* Task requirements
Your answer should consist of every line in the records that holds "wenn".

• • • • •

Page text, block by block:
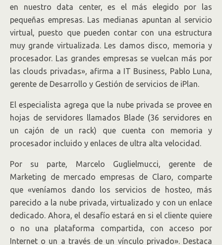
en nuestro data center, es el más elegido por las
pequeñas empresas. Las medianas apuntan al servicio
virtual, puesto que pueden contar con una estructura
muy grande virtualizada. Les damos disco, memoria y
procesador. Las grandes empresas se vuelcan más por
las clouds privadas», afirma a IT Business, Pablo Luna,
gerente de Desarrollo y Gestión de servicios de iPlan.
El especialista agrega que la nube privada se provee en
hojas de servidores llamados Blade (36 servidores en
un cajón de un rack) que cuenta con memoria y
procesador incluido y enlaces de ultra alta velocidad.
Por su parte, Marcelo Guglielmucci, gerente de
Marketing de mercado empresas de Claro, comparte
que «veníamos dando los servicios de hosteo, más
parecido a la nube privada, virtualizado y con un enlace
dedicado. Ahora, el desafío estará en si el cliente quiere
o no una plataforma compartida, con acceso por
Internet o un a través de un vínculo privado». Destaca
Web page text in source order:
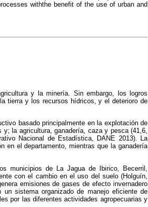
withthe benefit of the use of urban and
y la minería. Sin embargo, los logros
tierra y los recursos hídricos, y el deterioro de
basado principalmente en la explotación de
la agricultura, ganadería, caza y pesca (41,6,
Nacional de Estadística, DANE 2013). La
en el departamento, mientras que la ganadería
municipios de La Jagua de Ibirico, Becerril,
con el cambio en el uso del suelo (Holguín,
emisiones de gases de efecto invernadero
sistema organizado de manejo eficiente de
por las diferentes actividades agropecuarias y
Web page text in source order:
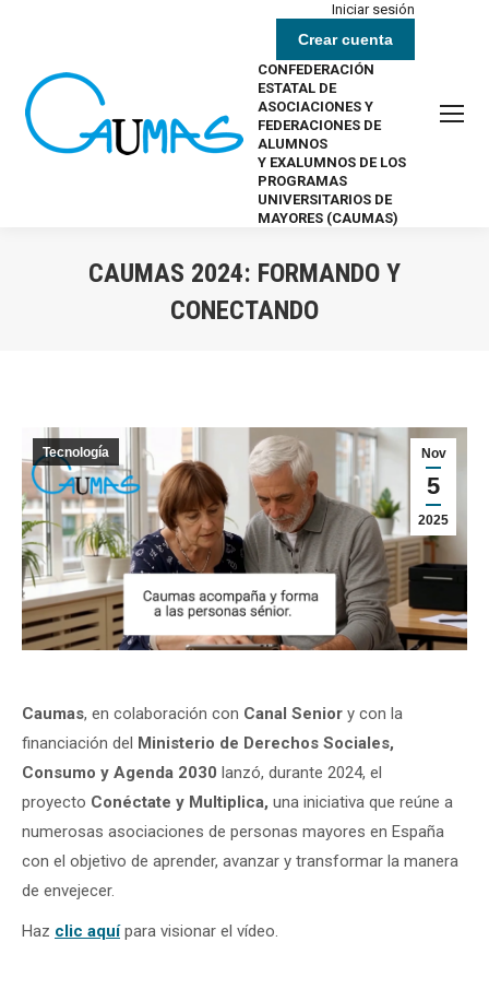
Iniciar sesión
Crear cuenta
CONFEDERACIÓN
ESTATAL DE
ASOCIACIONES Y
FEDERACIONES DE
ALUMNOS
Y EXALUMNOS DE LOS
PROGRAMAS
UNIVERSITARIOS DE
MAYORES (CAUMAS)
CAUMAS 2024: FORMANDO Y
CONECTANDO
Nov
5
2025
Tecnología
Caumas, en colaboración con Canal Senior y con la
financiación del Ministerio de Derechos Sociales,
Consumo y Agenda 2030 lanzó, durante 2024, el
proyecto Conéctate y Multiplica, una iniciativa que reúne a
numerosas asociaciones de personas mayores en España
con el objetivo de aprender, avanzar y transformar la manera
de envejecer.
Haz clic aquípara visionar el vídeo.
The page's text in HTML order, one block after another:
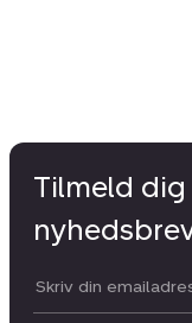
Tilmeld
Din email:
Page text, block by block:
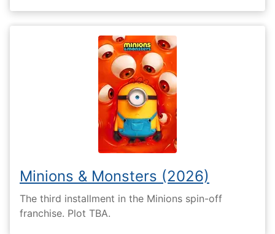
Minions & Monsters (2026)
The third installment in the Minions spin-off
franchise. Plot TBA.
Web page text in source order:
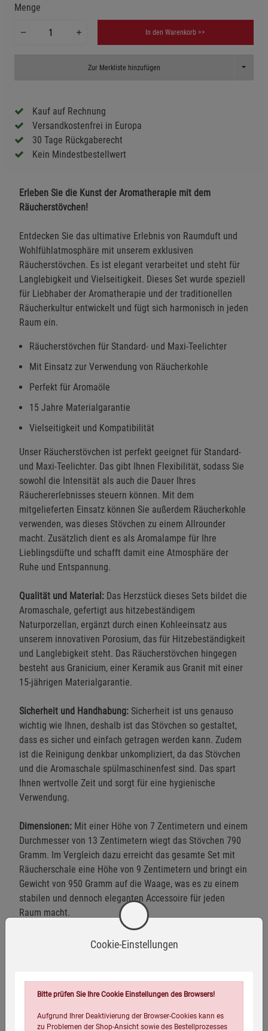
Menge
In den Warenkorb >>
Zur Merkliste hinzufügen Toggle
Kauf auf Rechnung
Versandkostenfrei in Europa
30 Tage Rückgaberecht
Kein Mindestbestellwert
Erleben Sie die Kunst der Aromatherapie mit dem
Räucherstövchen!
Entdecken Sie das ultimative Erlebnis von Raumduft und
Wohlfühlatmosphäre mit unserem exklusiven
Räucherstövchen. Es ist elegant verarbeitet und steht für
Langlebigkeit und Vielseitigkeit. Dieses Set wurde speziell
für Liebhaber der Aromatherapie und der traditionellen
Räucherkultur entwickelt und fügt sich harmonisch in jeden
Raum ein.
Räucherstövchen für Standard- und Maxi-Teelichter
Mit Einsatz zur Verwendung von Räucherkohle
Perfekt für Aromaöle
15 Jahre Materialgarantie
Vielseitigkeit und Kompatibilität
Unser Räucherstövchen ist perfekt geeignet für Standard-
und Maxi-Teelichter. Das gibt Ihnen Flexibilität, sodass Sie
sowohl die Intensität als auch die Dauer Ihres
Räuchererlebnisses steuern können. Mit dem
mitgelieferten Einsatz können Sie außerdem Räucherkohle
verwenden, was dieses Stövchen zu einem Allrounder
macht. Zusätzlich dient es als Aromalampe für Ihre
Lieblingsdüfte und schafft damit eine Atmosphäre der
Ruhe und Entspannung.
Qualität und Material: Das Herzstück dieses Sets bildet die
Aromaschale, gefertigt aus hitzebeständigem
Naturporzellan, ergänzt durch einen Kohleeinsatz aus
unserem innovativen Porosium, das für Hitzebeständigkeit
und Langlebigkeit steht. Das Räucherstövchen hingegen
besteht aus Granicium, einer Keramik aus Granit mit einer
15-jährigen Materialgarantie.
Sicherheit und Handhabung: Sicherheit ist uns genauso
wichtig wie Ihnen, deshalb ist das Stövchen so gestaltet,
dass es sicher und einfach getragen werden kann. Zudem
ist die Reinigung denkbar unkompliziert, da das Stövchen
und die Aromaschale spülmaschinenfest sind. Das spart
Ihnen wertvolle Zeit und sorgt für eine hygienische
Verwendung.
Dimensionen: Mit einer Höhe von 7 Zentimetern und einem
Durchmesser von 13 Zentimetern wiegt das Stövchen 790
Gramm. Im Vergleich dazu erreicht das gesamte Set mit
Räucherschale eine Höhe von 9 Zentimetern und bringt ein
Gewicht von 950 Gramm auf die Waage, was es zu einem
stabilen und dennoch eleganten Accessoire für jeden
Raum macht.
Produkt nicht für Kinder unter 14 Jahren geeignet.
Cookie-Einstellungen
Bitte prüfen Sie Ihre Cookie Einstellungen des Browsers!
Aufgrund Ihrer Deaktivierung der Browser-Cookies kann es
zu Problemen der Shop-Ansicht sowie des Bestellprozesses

• • • • •

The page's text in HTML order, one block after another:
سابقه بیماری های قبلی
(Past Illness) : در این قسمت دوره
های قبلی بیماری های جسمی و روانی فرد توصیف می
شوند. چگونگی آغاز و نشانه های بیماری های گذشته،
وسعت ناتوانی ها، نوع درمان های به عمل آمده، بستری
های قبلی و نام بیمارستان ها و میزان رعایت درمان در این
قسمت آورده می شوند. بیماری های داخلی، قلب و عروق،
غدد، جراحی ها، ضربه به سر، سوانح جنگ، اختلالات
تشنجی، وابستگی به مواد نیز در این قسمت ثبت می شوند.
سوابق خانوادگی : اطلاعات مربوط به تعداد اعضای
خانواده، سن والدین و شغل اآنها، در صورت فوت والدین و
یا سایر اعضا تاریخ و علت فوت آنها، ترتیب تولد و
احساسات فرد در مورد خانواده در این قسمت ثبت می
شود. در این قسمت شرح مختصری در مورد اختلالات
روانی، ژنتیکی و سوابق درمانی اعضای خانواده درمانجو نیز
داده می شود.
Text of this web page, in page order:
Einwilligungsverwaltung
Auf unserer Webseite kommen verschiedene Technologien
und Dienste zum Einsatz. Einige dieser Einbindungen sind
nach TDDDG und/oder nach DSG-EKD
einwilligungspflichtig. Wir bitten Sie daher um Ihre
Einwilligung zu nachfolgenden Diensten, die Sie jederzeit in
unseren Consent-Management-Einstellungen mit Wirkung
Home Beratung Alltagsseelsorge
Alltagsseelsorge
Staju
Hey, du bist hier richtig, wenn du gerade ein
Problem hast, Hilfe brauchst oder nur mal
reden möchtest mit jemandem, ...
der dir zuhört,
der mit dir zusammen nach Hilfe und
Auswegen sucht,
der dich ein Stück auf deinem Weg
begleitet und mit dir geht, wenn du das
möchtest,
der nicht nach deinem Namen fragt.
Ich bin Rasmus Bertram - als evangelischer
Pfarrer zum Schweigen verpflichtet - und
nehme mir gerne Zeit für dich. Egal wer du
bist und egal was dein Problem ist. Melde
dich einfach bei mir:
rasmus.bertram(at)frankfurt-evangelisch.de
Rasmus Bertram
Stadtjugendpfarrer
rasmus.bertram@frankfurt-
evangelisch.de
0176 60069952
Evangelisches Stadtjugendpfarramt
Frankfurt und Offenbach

• • • • •

* Your solution
Hey, du bist hier richtig, wenn du gerade ein
begleitet und mit dir geht, wenn du das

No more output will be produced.